** Opening TASK INPUTS block **
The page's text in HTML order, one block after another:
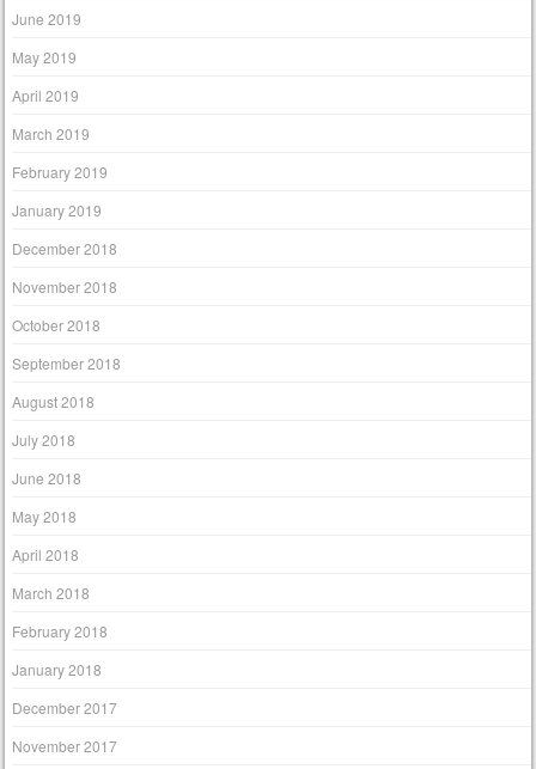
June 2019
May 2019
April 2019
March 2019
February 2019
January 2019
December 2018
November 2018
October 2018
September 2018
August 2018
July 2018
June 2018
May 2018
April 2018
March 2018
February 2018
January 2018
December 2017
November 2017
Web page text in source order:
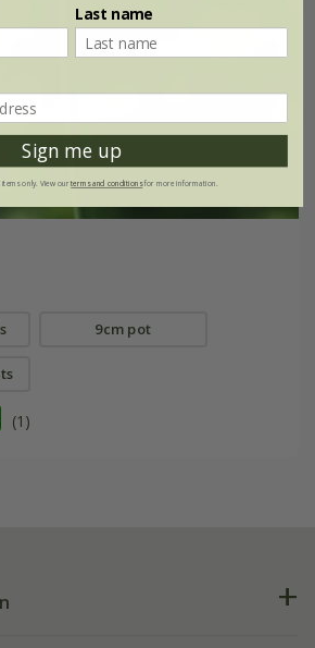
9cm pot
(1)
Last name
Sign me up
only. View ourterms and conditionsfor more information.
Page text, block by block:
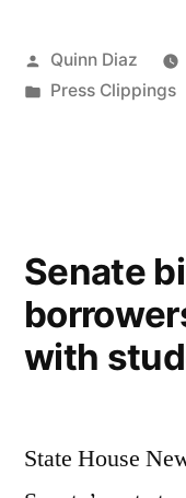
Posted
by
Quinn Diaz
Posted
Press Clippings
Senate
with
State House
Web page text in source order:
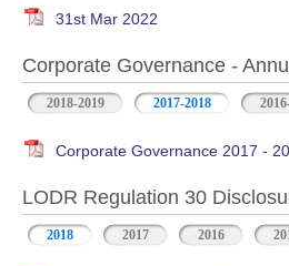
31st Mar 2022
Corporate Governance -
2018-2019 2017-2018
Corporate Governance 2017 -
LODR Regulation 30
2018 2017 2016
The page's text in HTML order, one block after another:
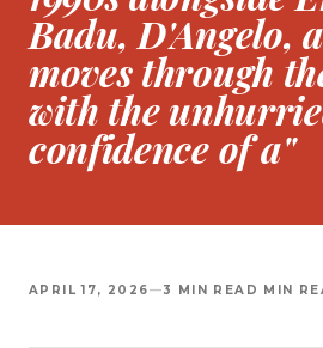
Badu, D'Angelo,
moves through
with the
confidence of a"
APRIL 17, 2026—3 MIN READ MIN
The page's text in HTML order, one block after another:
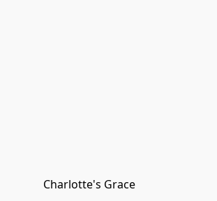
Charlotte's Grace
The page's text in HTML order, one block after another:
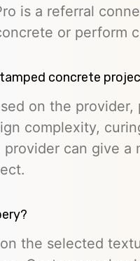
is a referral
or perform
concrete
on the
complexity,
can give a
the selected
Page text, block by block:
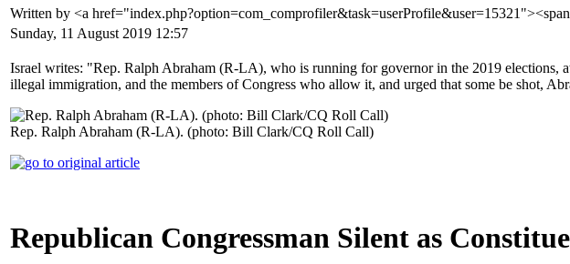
** Closing TASK INPUTS block **
| EXERCISE DETAILS |
Please copy the data above exactly, omitting the pictures.

| YOUR RESPONSE |
The page's text in HTML order, one block after another:
June 2019
May 2019
April 2019
March 2019
February 2019
January 2019
December 2018
November 2018
October 2018
September 2018
August 2018
July 2018
June 2018
May 2018
April 2018
March 2018
February 2018
January 2018
December 2017
November 2017
Web page text in source order:
9cm pot
(1)
Last name
Sign me up
only. View ourterms and conditionsfor more information.
Page text, block by block:
Posted
by
Quinn Diaz
Posted
Press Clippings
Senate
with
State House
Web page text in source order:
31st Mar 2022
Corporate Governance -
2018-2019 2017-2018
Corporate Governance 2017 -
LODR Regulation 30
2018 2017 2016
The page's text in HTML order, one block after another:
Badu, D'Angelo,
moves through
with the
confidence of a"
APRIL 17, 2026—3 MIN READ MIN
The page's text in HTML order, one block after another:
Charlotte's Grace
The page's text in HTML order, one block after another:
is a referral
or perform
concrete
on the
complexity,
can give a
the selected
Page text, block by block:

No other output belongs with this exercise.